I’ve been struggling with this for a bit, so I thought I’d ask here. I have a music track in 4/4 with drums that needs to switch from one version of the drums to another after a parameter changes value. The idea is that to make the transition smooth between the two versions of the drums, I have 4 different fills that start respectively on beat 1, 2, 3 and 4, so that each fill can be triggered depending on which beat is the closest to the playerhead (which feels more responsive in game than waiting for the next bar to trigger a set fill).
What I’ve tried for now is to have two copies of the drumless track, each having their own drum version in a separate audio track. I’ve put a transition region on the first version with a relative offset that goes into the marker region of the second version. The issue I have is that if I enable quarter note quantization on the transition region, to my knowledge, I cannot choose to have a different transition for each beat of the measure.
Is there a solution that isn’t “create one transition for every beat of the first version that goes into its own marker on every beat of the second version”, where placing the markers right on every beat would take ages?
I’ve tried to make everything clear, but please let me know if something isn’t. I would really appreciate your help on this. Thank you very much!
There are tricks you can use to avoid some of the work, but not all of it.

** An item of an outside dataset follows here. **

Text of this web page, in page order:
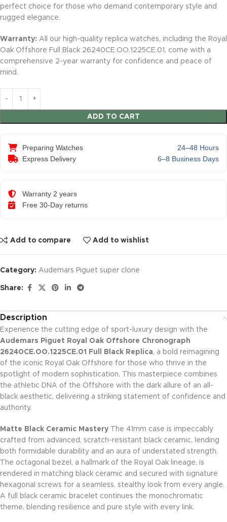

You’ve currently got one transition region that stretches the full length of your music track. You’re going to need two more of those, each with different quantization: The top transition region should be quantized to the bar, the middle one should be quantized to the half-note, and the lowest one should be quantized to the quarter-note. See, when there are multiple transitions active at the same timeline position, the highest marker is the one that actually gets used - so, by quantizing and ordering the transition regions this way, you’ll ensure the topmost region handles all transitions that occur on the first note of a bar, the middle region will handle all transitions that occur on the third note a bar, and the lowest will handle transitions on the second and fourth notes of a bar.
Now comes the labor-intensive part: We have to differentiate between the second and fourth notes of each bar. You’re going to need to add a transition marker (not a transition region) to the second note of each bar, and drag that marker to a higher position than the lowest of your three transition regions. (It doesn’t matter how much higher the marker is than the transition region as long as it’s at least one row higher, so I recommend dragging it above all three of your transition regions, where there’s plenty of empty space.) Because these markers are higher-priority than the lowest transition region, they’ll take priority over that transition region whenever a transition occurs on the second beat of a bar.
Obviously, manually creating a marker for the second beat of every bar is a lot of work - but you can save some duplication of effort by creating one such transition marker, setting up its transition timeline content (if any), and then copying and pasting it to new locations.
This workflow could be made considerably simpler if we supported quantizing transitions to “the nth beat of each bar.” Should I add you to the list of people interested in that feature?